Competing Teaching Styles for Dihybrid Problems

  • Instructor’s method (university standard)
    • Single, integrated 16-box Punnett square.
  • Alternative method (another faculty member)
    • Two separate monohybrid squares combined post-hoc.
  • Reality check
    • University genetics courses overwhelmingly use the one-table approach.
    • Students advised to master that method despite personal preference.

Common Pitfalls & Error Sources in Dihybrid Work

  • Omitting a gamete combination (e.g., forgetting (ry)).
  • Mis-grouping alleles (must pair one allele from each gene per gamete).
  • Sloppy copying of genotypes causing tally errors.
  • Recommended safeguards
    • Work systematically: list gametes → grid → highlight phenotype categories in colors.
    • Double-check that each offspring genotype contains exactly 4 alleles (2 per gene).

Extended Genetic Complexity (Not Tested Heavily Here)

  • Genes with epistatic interactions (one gene masking another).
  • Linkage & chromosome mapping (briefly teased; coming later).
  • Polygenic traits & environmental influence—not part of immediate exam, but note that real-world genetics rarely behaves as neatly as Mendel’s peas.

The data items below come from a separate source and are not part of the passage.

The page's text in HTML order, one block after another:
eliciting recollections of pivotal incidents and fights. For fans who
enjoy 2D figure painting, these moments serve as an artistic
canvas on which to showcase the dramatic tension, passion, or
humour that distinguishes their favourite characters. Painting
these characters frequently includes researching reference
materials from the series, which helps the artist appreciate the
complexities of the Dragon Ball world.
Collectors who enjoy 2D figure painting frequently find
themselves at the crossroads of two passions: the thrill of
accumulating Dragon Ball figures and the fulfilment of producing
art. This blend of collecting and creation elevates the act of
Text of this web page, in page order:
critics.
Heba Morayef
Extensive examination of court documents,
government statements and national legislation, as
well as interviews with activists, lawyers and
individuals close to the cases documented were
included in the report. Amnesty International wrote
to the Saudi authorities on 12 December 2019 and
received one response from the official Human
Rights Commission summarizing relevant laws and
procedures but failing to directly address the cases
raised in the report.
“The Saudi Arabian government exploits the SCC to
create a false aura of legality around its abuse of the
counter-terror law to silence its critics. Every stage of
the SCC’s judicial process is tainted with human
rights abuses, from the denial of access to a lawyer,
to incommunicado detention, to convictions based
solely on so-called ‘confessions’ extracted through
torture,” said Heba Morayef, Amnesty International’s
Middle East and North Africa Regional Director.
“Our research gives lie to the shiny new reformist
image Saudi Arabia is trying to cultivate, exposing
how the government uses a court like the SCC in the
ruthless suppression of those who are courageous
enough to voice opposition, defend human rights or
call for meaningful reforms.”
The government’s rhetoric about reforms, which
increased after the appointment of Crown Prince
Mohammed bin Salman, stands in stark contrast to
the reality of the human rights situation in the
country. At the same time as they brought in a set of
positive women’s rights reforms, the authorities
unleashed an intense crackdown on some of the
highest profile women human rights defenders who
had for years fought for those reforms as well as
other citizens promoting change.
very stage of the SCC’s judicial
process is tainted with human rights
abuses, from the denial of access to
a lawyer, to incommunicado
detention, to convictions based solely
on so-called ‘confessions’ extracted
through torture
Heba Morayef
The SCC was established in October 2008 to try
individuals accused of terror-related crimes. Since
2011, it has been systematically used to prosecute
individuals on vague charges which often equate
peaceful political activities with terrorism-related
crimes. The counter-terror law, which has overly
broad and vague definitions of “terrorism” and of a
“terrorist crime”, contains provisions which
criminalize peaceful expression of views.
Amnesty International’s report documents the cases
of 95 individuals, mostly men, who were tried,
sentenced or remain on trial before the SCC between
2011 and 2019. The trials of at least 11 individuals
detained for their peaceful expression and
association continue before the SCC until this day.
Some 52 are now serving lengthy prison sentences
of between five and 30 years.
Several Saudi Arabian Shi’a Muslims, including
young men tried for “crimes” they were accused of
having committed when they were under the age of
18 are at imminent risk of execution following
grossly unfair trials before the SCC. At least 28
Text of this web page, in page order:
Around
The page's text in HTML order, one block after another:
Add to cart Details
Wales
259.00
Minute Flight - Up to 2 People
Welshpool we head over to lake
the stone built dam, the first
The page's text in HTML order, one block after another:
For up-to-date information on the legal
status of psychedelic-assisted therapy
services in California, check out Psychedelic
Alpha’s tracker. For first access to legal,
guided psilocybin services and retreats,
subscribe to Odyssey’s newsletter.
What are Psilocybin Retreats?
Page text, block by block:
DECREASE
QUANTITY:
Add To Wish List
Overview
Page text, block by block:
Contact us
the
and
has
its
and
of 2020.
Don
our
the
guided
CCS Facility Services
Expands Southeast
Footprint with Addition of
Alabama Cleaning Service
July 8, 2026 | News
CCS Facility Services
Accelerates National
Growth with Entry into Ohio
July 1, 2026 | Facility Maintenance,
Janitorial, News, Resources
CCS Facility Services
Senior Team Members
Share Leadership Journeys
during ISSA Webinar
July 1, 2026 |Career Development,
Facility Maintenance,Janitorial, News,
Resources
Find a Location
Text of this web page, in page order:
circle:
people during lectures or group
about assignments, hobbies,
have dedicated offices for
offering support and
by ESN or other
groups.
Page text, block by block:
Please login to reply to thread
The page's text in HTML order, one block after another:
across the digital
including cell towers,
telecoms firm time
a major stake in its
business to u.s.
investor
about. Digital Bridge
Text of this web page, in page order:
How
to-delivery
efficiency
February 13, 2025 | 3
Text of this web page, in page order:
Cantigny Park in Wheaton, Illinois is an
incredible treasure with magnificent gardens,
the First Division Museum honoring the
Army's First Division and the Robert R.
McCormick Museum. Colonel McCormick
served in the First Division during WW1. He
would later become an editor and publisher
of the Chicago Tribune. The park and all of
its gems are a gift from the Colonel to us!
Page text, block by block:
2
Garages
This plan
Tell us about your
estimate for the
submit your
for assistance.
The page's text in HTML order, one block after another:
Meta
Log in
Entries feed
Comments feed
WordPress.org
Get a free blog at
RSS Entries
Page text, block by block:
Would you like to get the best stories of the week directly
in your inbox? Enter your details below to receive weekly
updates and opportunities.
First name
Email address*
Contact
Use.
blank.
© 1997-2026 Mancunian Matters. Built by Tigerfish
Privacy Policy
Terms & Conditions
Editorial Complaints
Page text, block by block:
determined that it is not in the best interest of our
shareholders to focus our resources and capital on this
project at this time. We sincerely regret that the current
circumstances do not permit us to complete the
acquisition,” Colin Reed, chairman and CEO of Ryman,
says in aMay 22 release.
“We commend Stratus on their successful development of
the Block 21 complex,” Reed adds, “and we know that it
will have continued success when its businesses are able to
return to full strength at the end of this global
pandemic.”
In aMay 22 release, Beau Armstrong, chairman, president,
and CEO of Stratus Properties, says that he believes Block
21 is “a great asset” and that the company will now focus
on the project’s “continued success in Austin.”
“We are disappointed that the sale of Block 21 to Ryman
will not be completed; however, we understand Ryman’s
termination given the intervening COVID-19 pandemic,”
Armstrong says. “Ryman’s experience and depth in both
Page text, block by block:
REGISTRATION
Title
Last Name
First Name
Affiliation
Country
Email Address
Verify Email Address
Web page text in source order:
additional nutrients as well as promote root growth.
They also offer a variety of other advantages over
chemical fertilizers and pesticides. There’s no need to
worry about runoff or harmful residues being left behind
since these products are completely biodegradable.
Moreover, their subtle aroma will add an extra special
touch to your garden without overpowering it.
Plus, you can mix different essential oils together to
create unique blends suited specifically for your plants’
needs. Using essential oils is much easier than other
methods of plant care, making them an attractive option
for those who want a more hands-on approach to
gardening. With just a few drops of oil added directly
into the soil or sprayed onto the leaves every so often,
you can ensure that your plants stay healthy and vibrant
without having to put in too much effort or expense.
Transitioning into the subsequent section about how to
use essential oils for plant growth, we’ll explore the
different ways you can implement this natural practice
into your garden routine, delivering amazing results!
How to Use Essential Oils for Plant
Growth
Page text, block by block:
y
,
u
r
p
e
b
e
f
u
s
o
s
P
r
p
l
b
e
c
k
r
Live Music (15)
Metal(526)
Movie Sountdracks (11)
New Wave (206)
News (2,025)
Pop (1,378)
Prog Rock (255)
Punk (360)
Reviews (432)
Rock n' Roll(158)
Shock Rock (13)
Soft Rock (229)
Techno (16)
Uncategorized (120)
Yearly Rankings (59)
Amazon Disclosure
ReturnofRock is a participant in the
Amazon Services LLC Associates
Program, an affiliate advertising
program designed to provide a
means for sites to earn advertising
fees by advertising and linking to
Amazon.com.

Ethical & Practical Implications Discussed

  • Paternity testing using blood types is a screening, not a definitive answer—modern labs use DNA.
  • Blood-type rarity raises medical ethics around donor recruitment and patient care.
  • Publication pressure can lead to early announcements of discoveries with limited data.

Numeric / Formula Recap

  • ABO genotype-phenotype map:
    • I^AI^A \text{ or } I^Ai \;\to\; \text{Type A}
    • I^BI^B \text{ or } I^Bi \;\to\; \text{Type B}
    • I^AI^B \;\to\; \text{Type AB} (codominant expression)
    • ii \;\to\; \text{Type O}
  • F$_2$ dihybrid phenotypic ratio: 9\;{:}\;3\;{:}\;3\;{:}\;1.

High-Yield Study Tips

  • Memorize ABO genotype table and codominance rules.
  • In any blood-typing or paternity problem, begin with the child.
  • Always write out the Punnett square; no credit for verbal answers alone.
  • For dihybrid crosses, practice the 4-gamete listing until automatic.
  • Check totals: sum of phenotype counts must equal 16 in a complete dihybrid grid.
  • Know that all genetics questions in this unit assume complete dominance unless stated otherwise.
  • Ignore red-herring story details (purple goose, bartender boyfriend, etc.)—focus on alleles.